Researchers presented their findings from two new trials at the American Diabetes Association (ADA) 2017 Scientific Sessions on June 12, 2017. The FDA also warned about this risk in a May 16, 2017 drug safety communication.

A number of individuals who took Invokana and then suffered from serious injuries have filed lawsuits against manufacturer Janssen Pharmaceuticals and its parent company Johnson & Johnson (J&J). On December 7, 2016, the U.S. Judicial Panel on Multidistrict Litigation (JPML) consolidated all federally filed cases into the District Court of New Jersey for pre-trial proceedings.

Studies Show Invokana Increases Risk of Leg and Foot Amputations

In May 2015, the FDA warned doctors and patients that Invokana had been linked to diabetic ketoacidosis (DKA), a serious condition in which the blood becomes too acidic. Complications include dehydration, coma, and in some instances, even death.

Now, two years later, the FDA has alerted doctors and patients of a new risk, stating that Invokana “causes an increased risk of leg and foot amputations.” The administration has required the manufacturers to update their label warnings. They based this latest change on the two clinical trials mentioned above, which are:

  1. CANVAS (Canagliflozin Cardiovascular Assessment Study); and
  2. CANVAS-R (A Study of the Effects of Canagliflozin on Renal Endpoints in Adult Participants with Type 2 Diabetes Mellitus)

The studies showed that Invokana reduced cardiovascular events by 14 percent, and cut the rate of renal decline by 40 percent, but at the same time, doubled the risk for lower-limb amputations. The cardiovascular results were similar to other studies showing benefits from SGLT2-inhibitors, like Invokana, but also revealed a significant rise in the risk for amputations. Most amputations that occurred were of the toe or metatarsal.

The FDA required the manufacturer of Invokana to add a boxed warning for this risk—the highest level of warning possible on a drug label. They also required manufacturers of similar drugs to add warnings regarding amputation risks to their labels.

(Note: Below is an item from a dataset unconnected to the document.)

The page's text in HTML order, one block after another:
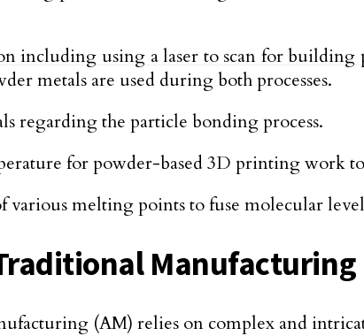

“Prescribers and patients will need to balance the positive and negative events from the CANVAS trial in clinical decision-making,” lead author John Buse, M.D., told Medscape.

Studies Show Invokana Increases Risk of Leg and Foot Amputations

Patients taking Invokana have also struggled with other health issues, including urinary tract infections and kidney failure. The reports of side effects were so concerning that in their 2014 issue of QuarterWatch, the Institute for Safe Medication Practices (ISMP) questioned the drug’s safety: “Also, early signals for a new kind of diabetes drug, canagliflozin (INVOKANA) raise questions about whether enough is known about this agent to be assured that its benefits outweigh its risks.”